Work to be completed:
Write the entries out again exactly as they stand, but without the pictures.

Dataset excerpts:
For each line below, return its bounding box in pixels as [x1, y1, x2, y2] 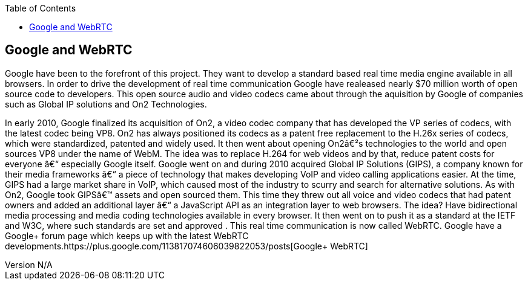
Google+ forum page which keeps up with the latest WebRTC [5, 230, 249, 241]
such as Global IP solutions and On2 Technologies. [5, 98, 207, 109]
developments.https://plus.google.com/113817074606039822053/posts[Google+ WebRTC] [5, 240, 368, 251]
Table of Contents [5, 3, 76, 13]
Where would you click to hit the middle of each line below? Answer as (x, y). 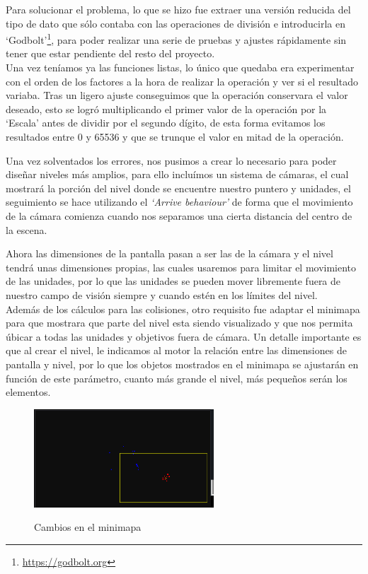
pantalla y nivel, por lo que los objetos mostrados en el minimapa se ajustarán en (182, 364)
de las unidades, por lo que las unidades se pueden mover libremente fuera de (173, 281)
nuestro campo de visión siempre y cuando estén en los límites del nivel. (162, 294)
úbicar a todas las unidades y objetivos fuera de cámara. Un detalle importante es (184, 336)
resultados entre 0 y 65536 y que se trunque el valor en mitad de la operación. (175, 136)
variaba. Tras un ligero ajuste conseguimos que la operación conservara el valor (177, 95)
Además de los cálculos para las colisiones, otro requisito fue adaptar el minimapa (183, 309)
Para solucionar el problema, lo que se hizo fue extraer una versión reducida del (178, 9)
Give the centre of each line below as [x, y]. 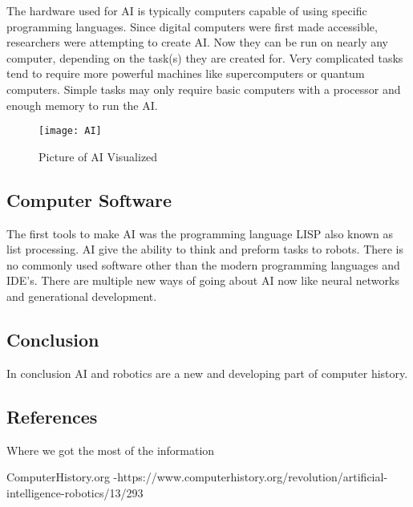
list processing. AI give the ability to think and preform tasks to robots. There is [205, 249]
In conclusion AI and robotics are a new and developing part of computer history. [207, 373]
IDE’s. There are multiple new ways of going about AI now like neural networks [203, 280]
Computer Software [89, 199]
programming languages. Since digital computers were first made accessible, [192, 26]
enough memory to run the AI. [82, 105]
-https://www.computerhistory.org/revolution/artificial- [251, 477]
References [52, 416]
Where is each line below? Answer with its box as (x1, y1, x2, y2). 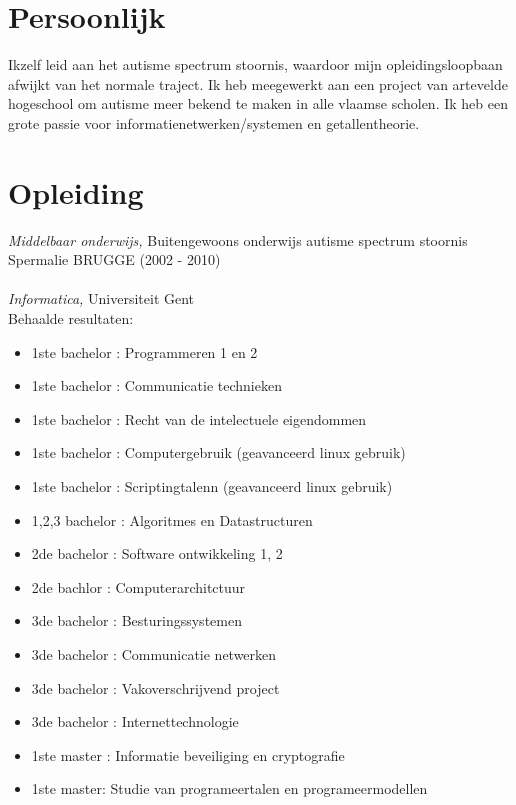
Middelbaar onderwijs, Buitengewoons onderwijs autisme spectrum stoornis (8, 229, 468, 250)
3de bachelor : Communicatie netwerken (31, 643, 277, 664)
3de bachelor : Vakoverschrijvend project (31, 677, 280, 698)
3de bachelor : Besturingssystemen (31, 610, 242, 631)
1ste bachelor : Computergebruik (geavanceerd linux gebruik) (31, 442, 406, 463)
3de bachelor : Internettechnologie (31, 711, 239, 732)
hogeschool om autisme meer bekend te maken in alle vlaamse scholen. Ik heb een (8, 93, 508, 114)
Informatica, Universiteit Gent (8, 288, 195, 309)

Output for this task:
For each line below, return its bounding box in pixels as [x1, y1, x2, y2] 
Google+ forum page which keeps up with the latest WebRTC [5, 230, 249, 241]
such as Global IP solutions and On2 Technologies. [5, 98, 207, 109]
developments.https://plus.google.com/113817074606039822053/posts[Google+ WebRTC] [5, 240, 368, 251]
Table of Contents [5, 3, 76, 13]
Where would you click to hit the middle of each line below? Answer as (x, y). 
pantalla y nivel, por lo que los objetos mostrados en el minimapa se ajustarán en (182, 364)
de las unidades, por lo que las unidades se pueden mover libremente fuera de (173, 281)
nuestro campo de visión siempre y cuando estén en los límites del nivel. (162, 294)
úbicar a todas las unidades y objetivos fuera de cámara. Un detalle importante es (184, 336)
resultados entre 0 y 65536 y que se trunque el valor en mitad de la operación. (175, 136)
variaba. Tras un ligero ajuste conseguimos que la operación conservara el valor (177, 95)
Además de los cálculos para las colisiones, otro requisito fue adaptar el minimapa (183, 309)
Para solucionar el problema, lo que se hizo fue extraer una versión reducida del (178, 9)
Give the centre of each line below as [x, y]. 
list processing. AI give the ability to think and preform tasks to robots. There is [205, 249]
In conclusion AI and robotics are a new and developing part of computer history. [207, 373]
IDE’s. There are multiple new ways of going about AI now like neural networks [203, 280]
Computer Software [89, 199]
programming languages. Since digital computers were first made accessible, [192, 26]
enough memory to run the AI. [82, 105]
-https://www.computerhistory.org/revolution/artificial- [251, 477]
References [52, 416]
Where is each line below? Answer with its box as (x1, y1, x2, y2). 
Middelbaar onderwijs, Buitengewoons onderwijs autisme spectrum stoornis (8, 229, 468, 250)
3de bachelor : Communicatie netwerken (31, 643, 277, 664)
3de bachelor : Vakoverschrijvend project (31, 677, 280, 698)
3de bachelor : Besturingssystemen (31, 610, 242, 631)
1ste bachelor : Computergebruik (geavanceerd linux gebruik) (31, 442, 406, 463)
3de bachelor : Internettechnologie (31, 711, 239, 732)
hogeschool om autisme meer bekend te maken in alle vlaamse scholen. Ik heb een (8, 93, 508, 114)
Informatica, Universiteit Gent (8, 288, 195, 309)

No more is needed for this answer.